SVD wrapper, PCA and the bi_projector
SVD_PCA.Rmd1. Why wrap SVD at all?
There are six popular SVD engines in R (base::svd, corpcor, RSpectra, irlba, rsvd, svd (PROPACK)) – each with its own argument list, naming conventions and edge-cases (some refuse to return the full rank, others crash on tall-skinny matrices).
svd_wrapper() smooths that out:
- identical call-signature no matter the backend,
- automatic pre-processing (centre / standardise) via the same pipeline interface shown in the previous vignette,
- returns a
bi_projector– an S3 class that stores loadingsv, scoress, singular valuessdevplus the fitted pre-processor.
That means immediate access to verbs such as project(),
reconstruct(), truncate(),
partial_project().
set.seed(1)
X <- matrix(rnorm(35*10), 35, 10) # 35 obs × 10 vars
sv_fast <- svd_wrapper(X, ncomp = 5, preproc = center(), method = "fast")

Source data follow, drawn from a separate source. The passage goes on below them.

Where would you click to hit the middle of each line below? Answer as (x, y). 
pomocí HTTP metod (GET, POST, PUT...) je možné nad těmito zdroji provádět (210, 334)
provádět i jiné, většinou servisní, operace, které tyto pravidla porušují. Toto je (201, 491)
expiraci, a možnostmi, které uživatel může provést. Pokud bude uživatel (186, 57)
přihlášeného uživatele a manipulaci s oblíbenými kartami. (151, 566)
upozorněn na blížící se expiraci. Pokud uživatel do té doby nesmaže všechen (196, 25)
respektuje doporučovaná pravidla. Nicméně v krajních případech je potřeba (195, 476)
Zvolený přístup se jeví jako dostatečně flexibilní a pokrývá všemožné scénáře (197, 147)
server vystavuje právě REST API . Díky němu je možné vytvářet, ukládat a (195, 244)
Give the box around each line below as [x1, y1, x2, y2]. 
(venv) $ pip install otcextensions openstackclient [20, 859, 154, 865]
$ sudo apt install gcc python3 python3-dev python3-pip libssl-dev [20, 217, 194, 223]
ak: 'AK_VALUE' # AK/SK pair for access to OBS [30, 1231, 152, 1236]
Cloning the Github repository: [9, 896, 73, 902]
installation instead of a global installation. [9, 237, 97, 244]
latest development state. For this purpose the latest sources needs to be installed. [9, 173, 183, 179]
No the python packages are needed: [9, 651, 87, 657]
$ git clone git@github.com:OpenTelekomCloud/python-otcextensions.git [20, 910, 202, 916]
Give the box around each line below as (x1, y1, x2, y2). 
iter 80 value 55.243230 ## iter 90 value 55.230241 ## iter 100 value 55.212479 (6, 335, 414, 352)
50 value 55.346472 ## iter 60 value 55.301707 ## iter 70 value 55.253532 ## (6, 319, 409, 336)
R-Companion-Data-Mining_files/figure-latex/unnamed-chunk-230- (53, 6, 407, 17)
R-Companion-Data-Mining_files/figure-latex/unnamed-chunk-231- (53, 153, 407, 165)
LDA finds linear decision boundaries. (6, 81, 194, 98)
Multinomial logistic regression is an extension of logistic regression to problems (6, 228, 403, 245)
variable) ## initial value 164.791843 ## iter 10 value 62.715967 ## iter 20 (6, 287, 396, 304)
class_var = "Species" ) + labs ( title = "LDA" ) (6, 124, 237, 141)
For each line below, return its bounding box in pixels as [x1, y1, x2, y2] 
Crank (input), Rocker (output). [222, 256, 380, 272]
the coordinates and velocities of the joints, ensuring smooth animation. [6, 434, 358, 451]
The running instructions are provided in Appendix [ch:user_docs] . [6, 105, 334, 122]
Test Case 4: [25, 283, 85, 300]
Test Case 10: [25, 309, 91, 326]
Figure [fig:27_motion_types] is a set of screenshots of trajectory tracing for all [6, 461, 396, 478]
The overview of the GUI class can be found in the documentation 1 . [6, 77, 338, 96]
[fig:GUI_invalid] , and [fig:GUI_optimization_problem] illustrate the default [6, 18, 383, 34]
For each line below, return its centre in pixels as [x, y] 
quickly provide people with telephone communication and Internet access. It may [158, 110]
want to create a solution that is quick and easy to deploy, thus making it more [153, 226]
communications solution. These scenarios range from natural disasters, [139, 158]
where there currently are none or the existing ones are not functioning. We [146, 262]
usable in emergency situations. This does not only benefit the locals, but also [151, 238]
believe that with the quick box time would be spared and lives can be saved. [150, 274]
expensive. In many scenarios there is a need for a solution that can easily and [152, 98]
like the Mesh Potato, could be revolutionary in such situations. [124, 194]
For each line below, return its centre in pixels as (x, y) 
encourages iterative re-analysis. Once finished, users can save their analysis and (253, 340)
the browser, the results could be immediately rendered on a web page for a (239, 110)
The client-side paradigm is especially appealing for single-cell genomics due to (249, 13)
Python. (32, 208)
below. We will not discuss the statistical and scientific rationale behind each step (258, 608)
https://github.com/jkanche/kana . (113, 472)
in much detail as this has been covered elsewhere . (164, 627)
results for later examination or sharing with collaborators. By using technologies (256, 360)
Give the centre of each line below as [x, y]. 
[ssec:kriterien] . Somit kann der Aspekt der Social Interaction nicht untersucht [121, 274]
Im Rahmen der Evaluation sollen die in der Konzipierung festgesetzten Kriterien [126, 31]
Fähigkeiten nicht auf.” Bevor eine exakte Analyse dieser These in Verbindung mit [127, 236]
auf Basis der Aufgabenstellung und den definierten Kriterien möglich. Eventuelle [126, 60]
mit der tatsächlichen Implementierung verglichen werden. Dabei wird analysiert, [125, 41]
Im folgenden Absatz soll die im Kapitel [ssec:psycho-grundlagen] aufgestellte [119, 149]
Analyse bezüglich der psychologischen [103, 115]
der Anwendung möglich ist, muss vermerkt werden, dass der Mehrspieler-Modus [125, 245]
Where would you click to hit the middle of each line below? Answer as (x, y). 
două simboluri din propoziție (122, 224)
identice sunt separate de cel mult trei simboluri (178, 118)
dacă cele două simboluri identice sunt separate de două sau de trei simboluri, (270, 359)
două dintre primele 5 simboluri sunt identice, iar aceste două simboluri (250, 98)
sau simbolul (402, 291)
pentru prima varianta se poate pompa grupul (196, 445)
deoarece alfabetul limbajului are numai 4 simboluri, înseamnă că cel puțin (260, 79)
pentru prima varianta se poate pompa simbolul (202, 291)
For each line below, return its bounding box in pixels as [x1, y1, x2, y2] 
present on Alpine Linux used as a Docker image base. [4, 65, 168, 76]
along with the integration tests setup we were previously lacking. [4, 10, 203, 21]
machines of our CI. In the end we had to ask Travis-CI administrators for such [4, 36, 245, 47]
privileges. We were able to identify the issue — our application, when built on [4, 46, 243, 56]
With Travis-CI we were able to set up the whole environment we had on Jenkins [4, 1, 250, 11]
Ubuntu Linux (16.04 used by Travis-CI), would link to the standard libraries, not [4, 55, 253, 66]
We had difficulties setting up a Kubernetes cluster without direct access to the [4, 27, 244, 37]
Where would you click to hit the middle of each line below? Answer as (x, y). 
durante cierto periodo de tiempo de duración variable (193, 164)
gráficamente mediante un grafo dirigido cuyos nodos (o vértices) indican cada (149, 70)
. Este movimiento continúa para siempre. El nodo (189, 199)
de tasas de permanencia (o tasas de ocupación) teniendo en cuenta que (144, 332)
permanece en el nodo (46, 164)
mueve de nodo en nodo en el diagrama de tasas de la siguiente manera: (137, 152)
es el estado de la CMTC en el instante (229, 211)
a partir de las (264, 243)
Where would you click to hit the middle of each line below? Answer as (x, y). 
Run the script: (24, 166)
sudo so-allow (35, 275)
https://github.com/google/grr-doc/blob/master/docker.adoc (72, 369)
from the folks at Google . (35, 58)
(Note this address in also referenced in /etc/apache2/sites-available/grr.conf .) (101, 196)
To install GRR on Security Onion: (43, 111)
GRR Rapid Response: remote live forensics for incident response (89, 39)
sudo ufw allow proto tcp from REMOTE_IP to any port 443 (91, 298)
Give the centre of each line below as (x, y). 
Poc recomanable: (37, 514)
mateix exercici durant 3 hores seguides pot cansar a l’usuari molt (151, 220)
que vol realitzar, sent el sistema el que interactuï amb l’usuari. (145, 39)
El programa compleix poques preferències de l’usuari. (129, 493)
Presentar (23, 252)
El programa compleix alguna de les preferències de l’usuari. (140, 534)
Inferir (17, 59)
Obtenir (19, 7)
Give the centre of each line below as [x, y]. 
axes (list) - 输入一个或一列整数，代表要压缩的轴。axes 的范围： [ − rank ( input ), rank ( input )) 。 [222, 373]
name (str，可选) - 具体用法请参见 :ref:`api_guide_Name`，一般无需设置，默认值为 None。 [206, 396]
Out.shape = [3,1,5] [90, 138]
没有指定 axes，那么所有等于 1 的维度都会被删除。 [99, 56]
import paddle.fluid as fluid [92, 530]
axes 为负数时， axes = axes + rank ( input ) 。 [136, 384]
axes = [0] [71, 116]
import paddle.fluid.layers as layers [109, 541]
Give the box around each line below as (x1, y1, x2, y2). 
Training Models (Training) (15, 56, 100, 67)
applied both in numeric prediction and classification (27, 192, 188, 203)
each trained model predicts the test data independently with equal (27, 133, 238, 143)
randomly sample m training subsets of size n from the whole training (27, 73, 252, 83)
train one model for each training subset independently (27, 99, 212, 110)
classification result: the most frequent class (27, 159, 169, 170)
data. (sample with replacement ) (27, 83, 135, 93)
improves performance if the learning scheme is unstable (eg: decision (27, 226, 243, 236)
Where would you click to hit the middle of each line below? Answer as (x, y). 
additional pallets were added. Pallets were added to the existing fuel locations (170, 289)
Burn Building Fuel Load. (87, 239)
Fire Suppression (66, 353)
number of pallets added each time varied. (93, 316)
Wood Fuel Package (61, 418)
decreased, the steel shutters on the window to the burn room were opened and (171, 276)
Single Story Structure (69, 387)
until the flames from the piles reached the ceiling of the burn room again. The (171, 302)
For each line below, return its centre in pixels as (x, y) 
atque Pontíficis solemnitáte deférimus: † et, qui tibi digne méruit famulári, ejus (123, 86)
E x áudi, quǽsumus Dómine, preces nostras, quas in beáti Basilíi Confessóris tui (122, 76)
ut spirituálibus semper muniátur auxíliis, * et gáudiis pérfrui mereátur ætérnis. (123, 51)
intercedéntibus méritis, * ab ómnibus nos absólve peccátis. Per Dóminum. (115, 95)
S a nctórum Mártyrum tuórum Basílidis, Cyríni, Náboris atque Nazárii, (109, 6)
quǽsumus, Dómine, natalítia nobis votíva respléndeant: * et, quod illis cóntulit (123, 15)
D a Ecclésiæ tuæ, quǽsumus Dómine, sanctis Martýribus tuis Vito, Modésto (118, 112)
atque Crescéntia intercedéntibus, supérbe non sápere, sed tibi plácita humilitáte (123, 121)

# irlba backend (if installed) gives identical results
sv_irlba <- if (requireNamespace("irlba", quietly = TRUE)) {
suppressWarnings(svd_wrapper(X, ncomp = 5, preproc = center(), method = "irlba"))
}
# Same downstream code works for both objects:
head(scores(sv_fast)) # 35 × 5
#> [,1] [,2] [,3] [,4] [,5]
#> [1,] -2.9415181 -1.6140167 0.2117456 0.12109736 -0.46419317
#> [2,] 0.4743086 0.3458298 -0.8467096 -1.21167498 0.02074819
#> [3,] -1.6999172 -1.1535717 -1.0276227 -0.33535843 0.37155930
#> [4,] 0.1131790 0.7789166 -0.7394153 0.43625966 2.24260205
#> [5,] 0.8437314 -1.7600608 -0.8939140 0.77861595 0.81936957
#> [6,] 0.6063990 -1.8810077 1.2246519 0.03652504 -1.40433408
if (!is.null(sv_irlba)) {
all.equal(scores(sv_fast), scores(sv_irlba))
}
#> [1] "Mean relative difference: 0.7895446"2. A one-liner pca()
Most people really want PCA, so pca() is a thin wrapper
that
- calls
svd_wrapper()with sane defaults, - adds the S3 class “pca” (printing, screeplot, biplot, permutation test, …).
data(iris)
X_iris <- as.matrix(iris[, 1:4])
pca_fit <- pca(X_iris, ncomp = 4) # defaults to method = "fast", preproc=center()
print(pca_fit)
#> PCA object -- derived from SVD
#>
#> Data: 150 observations x 4 variables
#> Components retained: 4
#>
#> Variance explained (per component):
#> 1 2 3 4 92.46 5.31 1.71 0.52% (cumulative: 92.46 97.77 99.48 100%)2.1 Scree-plot and cumulative variance
screeplot(pca_fit, type = "lines", main = "Iris PCA – scree plot")
2.2 Quick biplot
# Requires ggrepel for repulsion, but works without it
biplot(pca_fit, repel_points = TRUE, repel_vars = TRUE)
(If you do not have ggrepel installed the text is placed without repulsion.)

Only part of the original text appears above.